Fig. 24.2 Immunostains and Merkel cell carcinoma. a and b show perinuclear dot positivity with CK-20 (refer to arrow on b). Positive synaptophysin stain in c. Negative TTF-1 stain in d

24.3Management of Merkel Cell Carcinoma

24.3.1 Patient Evaluation and Staging

Patient evaluation begins with assessment of the primary tumor and correct histopathologic diagnosis using hematoxylin and eosin as well as immunostains. Once the diagnosis of MCC is established, a complete skin and clinical lymph node exam is recommended to evaluate for regional and/or distant spread. If clinically indicated, imaging should be performed for staging purposes. Useful imaging modalities include computed tomography (CT), magnetic resonance imaging (MRI), and positron emission tomography–computed tomography (PET-CT) [20].

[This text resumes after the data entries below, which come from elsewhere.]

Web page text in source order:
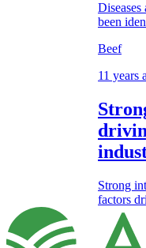
been
Beef
11 years
Strong
factors
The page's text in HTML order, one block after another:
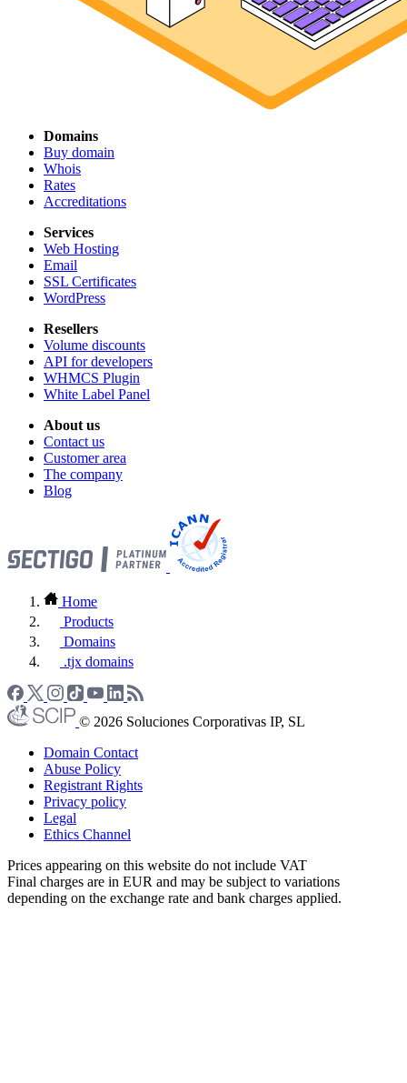
Domains
Buy domain
Whois
Rates
Accreditations
Services
Web Hosting
Email
SSL Certificates
WordPress
Resellers
Volume discounts
API for developers
WHMCS Plugin
White Label Panel
About us
Contact us
Customer area
The company
Blog
Home
Products
Domains
.tjx domains
© 2026 Soluciones Corporativas IP, SL
Domain Contact
Abuse Policy
Registrant Rights
Privacy policy
Legal
Ethics Channel
Prices appearing on this website do not include VAT
Final charges are in EUR and may be subject to variations
depending on the exchange rate and bank charges applied.
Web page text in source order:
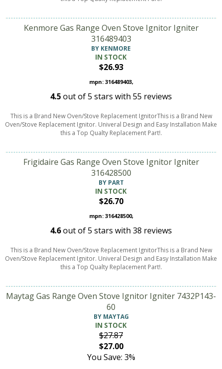
Kenmore Gas Range Oven Stove Ignitor Igniter
316489403
BY KENMORE
IN STOCK
$26.93
mpn: 316489403,
4.5out of5 stars with 55 reviews
This is a Brand New Oven/Stove Replacement IgnitorThis is a Brand New
Oven/Stove Replacement Ignitor. Univeral Design and Easy Installation Make
this a Top Qualty Replacement Part!.
Frigidaire Gas Range Oven Stove Ignitor Igniter
316428500
BY PART
IN STOCK
$26.70
mpn: 316428500,
4.6out of5 stars with 38 reviews
This is a Brand New Oven/Stove Replacement IgnitorThis is a Brand New
Oven/Stove Replacement Ignitor. Univeral Design and Easy Installation Make
this a Top Qualty Replacement Part!.
Maytag Gas Range Oven Stove Ignitor Igniter 7432P143-
60
BY MAYTAG
IN STOCK
$27.87
$27.00
You Save: 3%
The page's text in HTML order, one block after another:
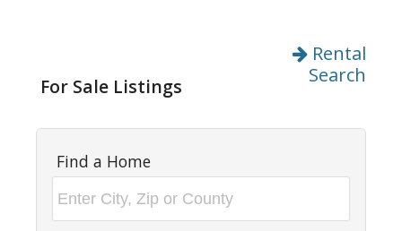
For Sale Listings
Rental
Search
Find a Home
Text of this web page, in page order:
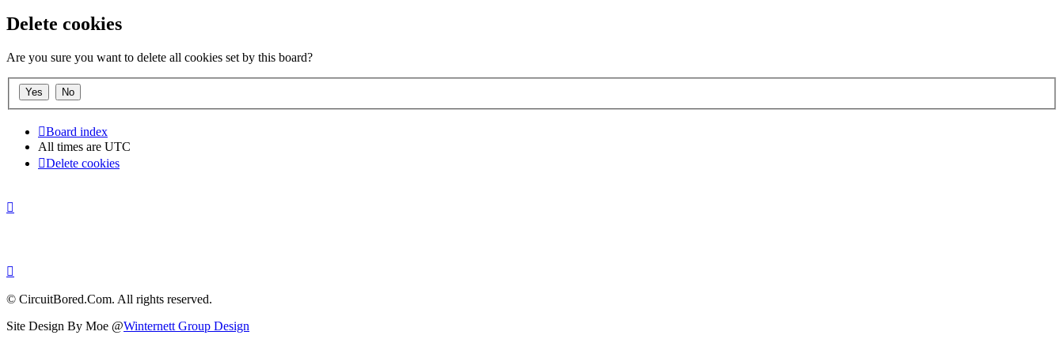
Delete cookies
Are you sure you want to delete all cookies set by this board?
Board index
All times are UTC
Delete cookies
© CircuitBored.Com. All rights reserved.
Site Design By Moe @Winternett Group Design
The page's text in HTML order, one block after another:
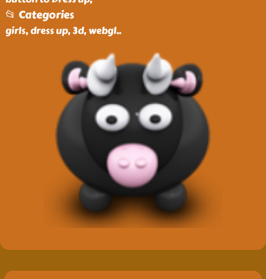
📂 Categories
girls, dress up, 3d, webgl..
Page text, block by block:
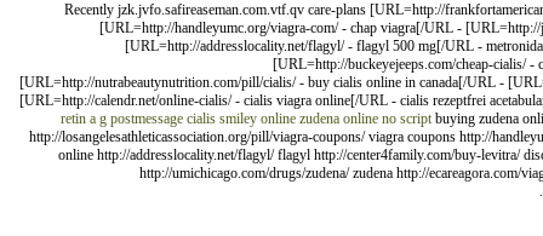
Recently jzk.jvfo.safireaseman.com.vtf.qv care-plans [URL=http://
[URL=http://handleyumc.org/viagra-com/ - chap viagra[/URL -
[URL=http://addresslocality.net/flagyl/ - flagyl 500 mg[/URL -
[URL=http://buckeyejeeps.com/cheap-cialis/
[URL=http://nutrabeautynutrition.com/pill/cialis/ - buy cialis online in canada[/URL -
[URL=http://calendr.net/online-cialis/ - cialis viagra online[/URL - cialis rezeptfrei
retin a g postmessage cialis smiley online zudena online no scriptbuying zudena
http://losangelesathleticassociation.org/pill/viagra-coupons/ viagra coupons http://
online http://addresslocality.net/flagyl/ flagyl http://center4family.com/buy-levitra/
http://umichicago.com/drugs/zudena/ zudena http://ecareagora.com/
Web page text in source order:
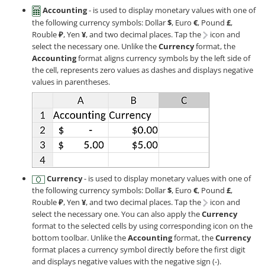
Accounting- is used to display monetary values with one of
the following currency symbols: Dollar$, Euro €, Pound £,
Rouble₽, Yen ¥, and two decimal places. Tap the
icon and
select the necessary one. Unlike theCurrencyformat, the
Accountingformat aligns currency symbols by the left side of
the cell, represents zero values as dashes and displays negative
values in parentheses.
Currency- is used to display monetary values with one of
the following currency symbols: Dollar$, Euro €, Pound £,
Rouble₽, Yen ¥, and two decimal places. Tap the
icon and
select the necessary one. You can also apply theCurrency
format to the selected cells by using corresponding icon on the
bottom toolbar. Unlike theAccountingformat, theCurrency
format places a currency symbol directly before the first digit
and displays negative values with the negative sign (-).
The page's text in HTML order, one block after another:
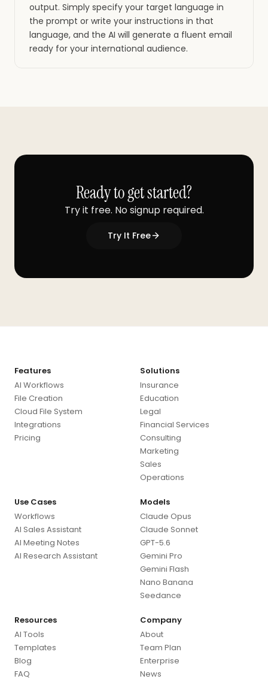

Multiple competing staging systems have been proposed in the past [21–24]. Given the heterogeneity of these systems, the American Joint Committee on Cancer

(AJCC) developed Merkel cell-specific guidelines using the primary tumor, regional lymph node involvement, and distant metastasis (TNM system) [25]. In summary, stage I and II define patients with local disease based on tumor size (I is <2 cm; II is >2 cm). If patients are pathologically node-negative they are substaged as A (substaged as B if only clinical evaluation of nodes was performed). Patients with lymph node involvement are stage III (substaged as A for pathologically positive, clinically occult nodes and B for clinically evident nodes). Stage IV defines patients with distant metastasis [25].

Sentinel lymph node (SLN) evaluation has been advocated in the evaluation of patients with melanoma, and a similar approach has been proposed for MCC. Studies have shown MCC spreads in an orderly fashion, and metastasis occurs via lymphatic spread to regional lymph nodes prior to systemic spread [21].